I want to create a platform where people/citizens can voice their opinions on infrastructure/social issues based on our experience, and a platform where citizens and governmental/non-governmental organizations worldwide interact and work together to fix real-world issues. By working together, we can achieve resilient infrastructure, promote inclusive and sustainable industrialisation and foster innovation, per (UN SDG 9: INDUSTRY, INNOVATION, AND INFRASTRUCTURE), and sustainable cities and communities (UN SDG 11: SUSTAINABLE CITIES AND COMMUNITIES). Introducing CommTrack.
What it does
Users will fill out one of two, or both forms, Infrastructure Issue Report and/or Social Issues Report. They will fill in all of the required information.

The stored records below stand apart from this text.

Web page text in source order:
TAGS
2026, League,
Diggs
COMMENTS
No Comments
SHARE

For each form, users are recommended (may be required in the future) to write the full description of the issues they encountered, faced, or observed. Based on the description on each form, issues can be automatically categorised into a distinct category that matches the description the most (or general categories like "Others"). If the description is too long, users can also rewrite it with AI so that their description is concise and easier to follow. Furthermore, their description can be translated into various languages (the default language is English, but I can make more adjustments and add more features so that users can type in any other language and translate to more languages in the future). To back up as proof of their reports, users also have the option to choose to take/upload pictures from the laptop/desktop/phone camera. If users face any difficulties when typing out the descriptions, there is also an option where users can record their voices and their voices will be processed into words and entered into the description box. To encounter fake/spam reports, a word filter feature has also been implemented.

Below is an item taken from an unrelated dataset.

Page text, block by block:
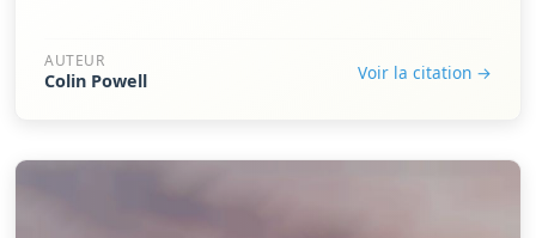
AUTEUR
Colin Powell Voir la citation →

After submitting each report, the form will record it into the data table of the sum of reports received, categorised by country. The reports from citizens are also taken into account to calculate the Community Infrastructure and Social Impact Index, also categorised by country. The more issues reported, the lower the index scores for each country. There is also a trend analysis that analyses the growth of issues reported using Chart.js by a specific time interval (last minute, hourly, daily, monthly, yearly, etc.)
How I built it
- The web interfaces are designed using pure HTML and CSS. I initially started programming the basic prototype for the web, creating the basic forms for users to fill out and submit.
- Most features in CommTrack including fetching submitted reports, loading heatmaps, fetching APIs for maps, translation, camera, voice input, geographical locations, fetching report data, and visualizing data are programmed in JavaScript.

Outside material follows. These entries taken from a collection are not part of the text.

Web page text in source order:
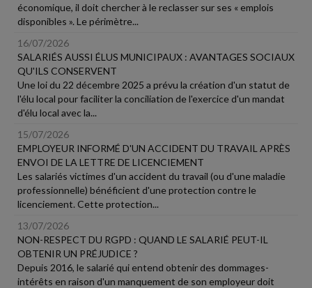
économique, il doit chercher à le reclasser sur ses « emplois
disponibles ». Le périmètre...
16/07/2026
SALARIÉS AUSSI ÉLUS MUNICIPAUX : AVANTAGES SOCIAUX
QU'ILS CONSERVENT
Une loi du 22 décembre 2025 a prévu la création d'un statut de
l'élu local pour faciliter la conciliation de l'exercice d'un mandat
d'élu local avec la...
15/07/2026
EMPLOYEUR INFORMÉ D'UN ACCIDENT DU TRAVAIL APRÈS
ENVOI DE LA LETTRE DE LICENCIEMENT
Les salariés victimes d'un accident du travail (ou d'une maladie
professionnelle) bénéficient d'une protection contre le
licenciement. Cette protection...
13/07/2026
NON-RESPECT DU RGPD : QUAND LE SALARIÉ PEUT-IL
OBTENIR UN PRÉJUDICE ?
Depuis 2016, le salarié qui entend obtenir des dommages-
intérêts en raison d'un manquement de son employeur doit
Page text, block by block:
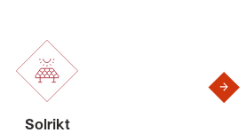
Solrikt
›
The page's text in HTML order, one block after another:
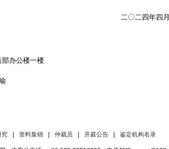
二〇二四年四月
部办公楼一楼
究 资料集锦 仲裁员 开庭公告 鉴定机构名录
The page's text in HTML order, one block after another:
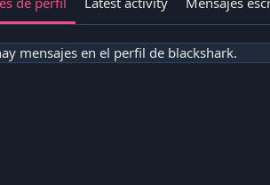
mensajes en el perfil de blackshark.
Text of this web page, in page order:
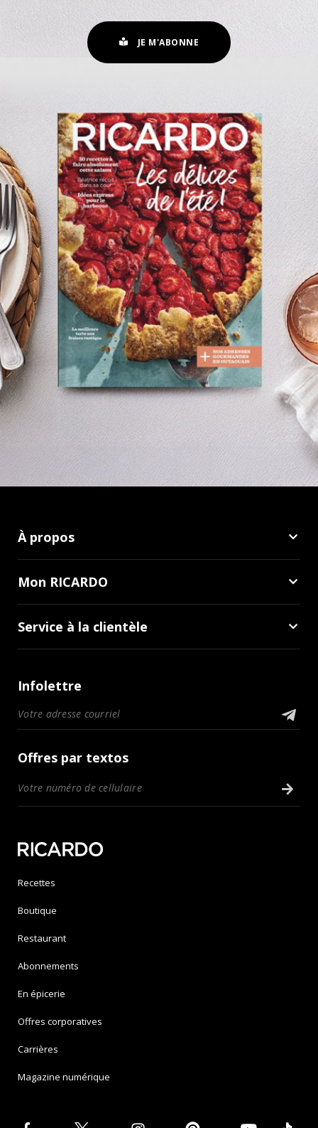
JE M'ABONNE
À propos
Mon RICARDO
Service à la clientèle
Infolettre
Offres par textos
Recettes
Boutique
Restaurant
Abonnements
En épicerie
Offres corporatives
Carrières
Magazine numérique

- The backend for translation, storing reports categorised by country and year, analysing and visualising trends of reports by country and time interval, calculating the number of reports and community infrastructure and social impact index (CIII, CSII), and summarising reports and filtering out spam/bad words are programmed in Python.
- The backend and front-end communicate and exchange data using Flask, a Python microweb framework.
- I used Chart.JS to visualize the trends of reports using a basic chart.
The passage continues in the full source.